204.第204章 ·番外·

·番外·

上官羿塵沿着方才的路又折了回去,上官靈鹫仍然在原地伫立着,寒風吹得他有些涼,胸口沉悶的讓人覺得心間像是被什麽掏空了般,沒了知覺。

“爲什麽?”上官羿塵停頓原地,遙遙望着那個向來把野心與抱負放在第一位的大哥。

“不懂你在問什麽。”他未回首,仰着頭,瞳中映着那輪殘月。

“你明知我夜間愛在此處吹箫,卻将她帶至此欲行殺害,當我從你手中救走她的那一刻,你卻沒有制止。你既然不想殺她,爲何不親手放了她,你在怕什麽!”上官羿塵那一聲聲的質問讓上官靈鹫的脊背微微一僵,“很多事,你不懂。
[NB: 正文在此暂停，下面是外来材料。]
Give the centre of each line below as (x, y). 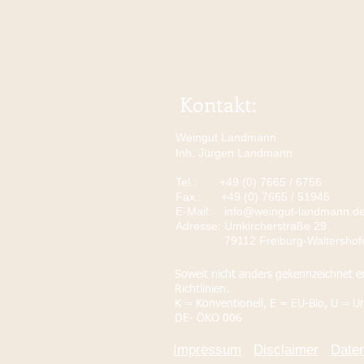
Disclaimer (286, 350)
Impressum (207, 350)
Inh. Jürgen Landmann (234, 153)
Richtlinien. (204, 289)
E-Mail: (198, 211)
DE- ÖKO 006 (208, 318)
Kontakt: (218, 104)

”

“我懂,其實我什麽都懂!”上官羿塵沖至他面前,冷冷地瞪着他:“你是喜歡她的吧?”

“她?不過是我一枚利用的棋子罷了。”他嗤笑,那笑容中滿是不屑,“我知道你喜歡她,但是你與她不可能的,你要明白,上官家族的責任。”

“大哥你錯了,我不過是欣賞她罷了,那份倔強與驕傲,即使狼狽不堪也不忘維持自己的尊嚴。我接近她……隻是爲了大哥你,難道你還不懂嗎?”他的話落音,上官靈鹫的目光終于投遞在他身上,微微的不解與動容。

而上官羿塵則是的臉上則流露出慘淡地笑道:“記得那****偷溜進你的房内……”

那日大哥出去辦事,他則偷偷溜進了大哥的書房,爲的隻是想要找回自己從民間好不容易得到的一本曲譜,大哥因爲他時常因曲而荒廢上官家族的事業,氣憤地沒收了那本曲譜,今日他是特地來找尋的。
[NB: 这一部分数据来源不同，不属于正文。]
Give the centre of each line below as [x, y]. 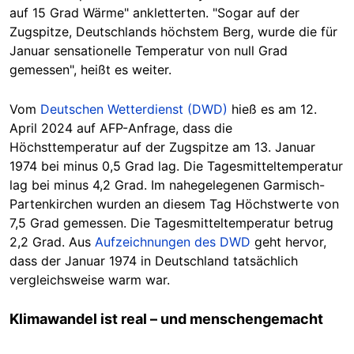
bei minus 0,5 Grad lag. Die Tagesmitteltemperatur [190, 166]
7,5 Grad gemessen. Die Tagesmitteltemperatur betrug [171, 222]
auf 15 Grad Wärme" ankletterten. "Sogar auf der [154, 12]
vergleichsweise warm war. [90, 279]
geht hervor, [288, 241]
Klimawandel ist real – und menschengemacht [166, 318]
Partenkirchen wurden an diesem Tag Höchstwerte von [174, 203]
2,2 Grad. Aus [52, 241]
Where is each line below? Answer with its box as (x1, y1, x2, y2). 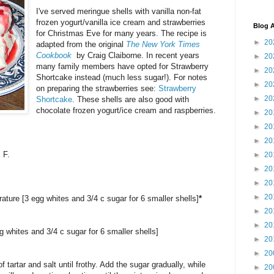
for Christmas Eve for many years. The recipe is (36, 28, 207, 38)
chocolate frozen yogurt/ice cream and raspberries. (36, 105, 217, 115)
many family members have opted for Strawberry (36, 61, 209, 71)
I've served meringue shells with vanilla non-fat (36, 6, 202, 16)
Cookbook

翻遍了整間書房卻不見,他有些失落,可當他無意間看見書桌上一張此曲時,不禁被它深深吸引了過去:

《未央歌》

夜笙清,素微讕。

潋潋夜未央,碧紗疏韶華。

萦離殇,驚瓊雪。

黯黯夜未央,月斜愈聲悲。

分明是大哥的筆迹,大哥向來對這些東西沒有任何的興趣,爲何他的房中會出現此曲?

這麽美的詞,讓他起了收藏之心。也沒有多想,便将詞收入懷中,悄悄地離開了書房。

花了整整一日,他爲此詞譜了曲,偷偷躲在一處荒林間吹奏。

一曲未完,便聽腳步聲逼近,他猛然将曲音全數遁去,暗想不會是大哥尋到此處來了吧?正想着是否該離去時,闖入視線中的卻是一個女子,她正茫然地站在原地,看着他,卻又不像在看他。
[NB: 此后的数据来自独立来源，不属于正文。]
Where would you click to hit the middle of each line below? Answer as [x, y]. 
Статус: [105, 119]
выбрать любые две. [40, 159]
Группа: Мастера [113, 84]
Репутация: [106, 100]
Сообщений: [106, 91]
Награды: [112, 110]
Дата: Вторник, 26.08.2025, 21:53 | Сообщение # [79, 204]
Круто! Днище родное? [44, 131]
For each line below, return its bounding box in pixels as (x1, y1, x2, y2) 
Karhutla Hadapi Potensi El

“你是誰。”一聲疑惑的問,引得那女子的臉上露出淺淺一笑而答,“覓曲而來之人。公子可否告知,此曲的名字?”

也許她也同自己一般,是個愛曲之人,于是他答:“未央歌。”還喃喃地将詞念了一遍,換來的卻是她那驚愕的表情,迫不及待地問:“公子可認識莫攸然?”

雖然不明白她爲何要這樣問,但是還是回答了這天下人都知曉的名諱:“當年的曠世三将,略有耳聞。但不認識。”

“能告訴我,這未央歌的詞你是怎麽得來的嗎?”見她锲而不舍的問,他也隐隐産生疑惑,此曲的由來更是不便透露,隻是淡淡地說:“秘密。”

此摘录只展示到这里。